Een derde manier om dit bericht naar de ontvanger te brengen laat zich illustreren door het telefoneren. Hierbij zijn beide (of zelfs meerdere) partijen direct met elkaar verbonden. Een respons kan door alle partijen op iedere moment gegeven worden. De ontvangende en de zendende partij kunnen elkaar afwisselen. Dit is een voorbeeld van interactieve synchrone communicatie.

Een vierde voorbeeld is de teleconferentie. De deelnemers zijn via verschillende telefoonlijnen met elkaar in contact. Gesprekken kunnen gelijktijdig met verschillende personen op verschillende locaties plaatsvinden. Deelnemers kunnen in principe onbeperkt afhaken en toetreden.

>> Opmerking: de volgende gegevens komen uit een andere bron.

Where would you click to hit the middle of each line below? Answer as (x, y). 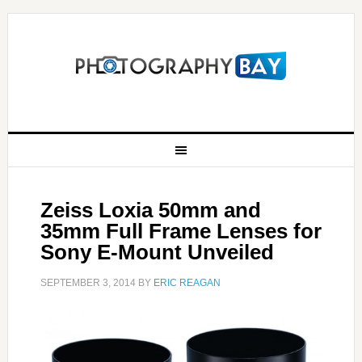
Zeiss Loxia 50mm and (150, 210)
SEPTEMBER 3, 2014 (88, 283)
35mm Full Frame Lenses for (181, 231)
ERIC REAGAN (187, 283)
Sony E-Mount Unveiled (157, 252)
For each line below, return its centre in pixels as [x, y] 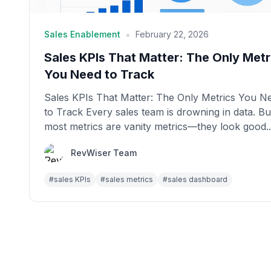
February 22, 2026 [172, 34]
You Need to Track [99, 74]
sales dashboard [198, 179]
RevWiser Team [104, 153]
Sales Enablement [82, 34]
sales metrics [129, 179]
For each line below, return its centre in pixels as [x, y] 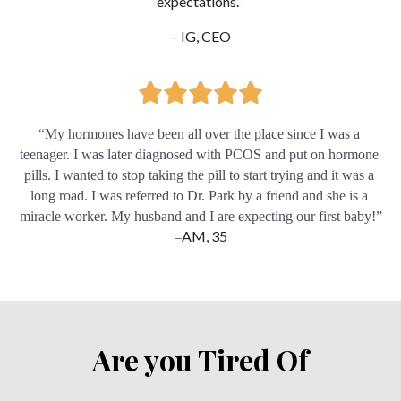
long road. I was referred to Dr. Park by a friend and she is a [199, 195]
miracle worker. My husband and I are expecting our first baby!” [200, 216]
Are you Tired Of [200, 359]
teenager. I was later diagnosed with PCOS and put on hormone [199, 154]
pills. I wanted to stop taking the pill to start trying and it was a [199, 175]
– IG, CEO [200, 36]
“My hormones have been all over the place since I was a [199, 133]
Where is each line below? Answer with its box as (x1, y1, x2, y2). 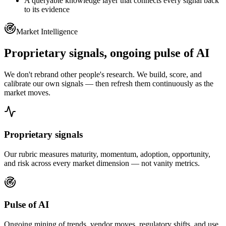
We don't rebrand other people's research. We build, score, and (4, 70, 202, 79)
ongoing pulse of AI (110, 46, 209, 60)
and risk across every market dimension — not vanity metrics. (4, 158, 200, 167)
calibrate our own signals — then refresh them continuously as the (4, 79, 213, 88)
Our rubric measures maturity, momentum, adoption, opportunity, (4, 149, 210, 158)
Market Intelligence (16, 27, 78, 36)
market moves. (4, 88, 50, 97)
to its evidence (24, 5, 70, 14)
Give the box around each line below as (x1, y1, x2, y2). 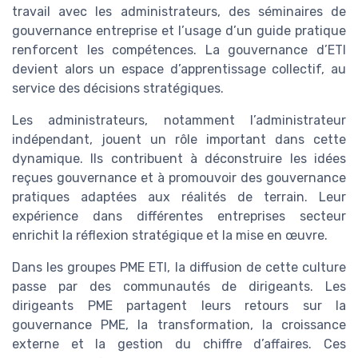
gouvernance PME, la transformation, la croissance (12, 317, 346, 333)
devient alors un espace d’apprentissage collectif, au (12, 62, 346, 78)
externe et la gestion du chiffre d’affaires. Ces (12, 336, 346, 352)
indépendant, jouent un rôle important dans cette (12, 132, 346, 148)
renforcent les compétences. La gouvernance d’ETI (12, 42, 346, 58)
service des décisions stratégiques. (12, 81, 224, 97)
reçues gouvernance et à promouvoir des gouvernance (12, 170, 346, 186)
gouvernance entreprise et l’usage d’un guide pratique (12, 23, 346, 39)
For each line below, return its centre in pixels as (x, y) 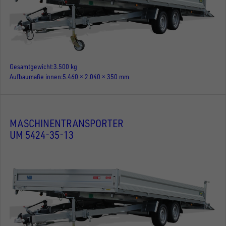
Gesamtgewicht (31, 66)
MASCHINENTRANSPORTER (67, 123)
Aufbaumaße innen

Het lijkt voor zich te spreken dat de nadelen van synchrone communicatie, vooral voor B2B-communicatie, groot zijn. Het asynchrone model zal daarom vaak de voorkeur genieten. Toch zien we weer een verschuiving naar interactieve synchrone communicatie. Applicaties, systemen en gebruikers communiceren interactief in steeds wisselende samenstelling en in wisselende patronen met elkaar. Was er eerst een duidelijk verschil tussen het bron- en het doelsysteem, de voortdurende interactie maakt dat onderscheid steeds moeilijker. Het doelsysteem kan ineens bronsysteem worden en vice versa. In het voorbeeld van de teleconferentie kunnen we zien dat dit heel gecompliceerd kan zijn. De complexiteit door interactie en vele (wisselende) deelnemers geeft, in combinatie met de bekende nadelen van synchrone communicatie, natuurlijk nieuwe uitdagingen voor applicatie-integratie.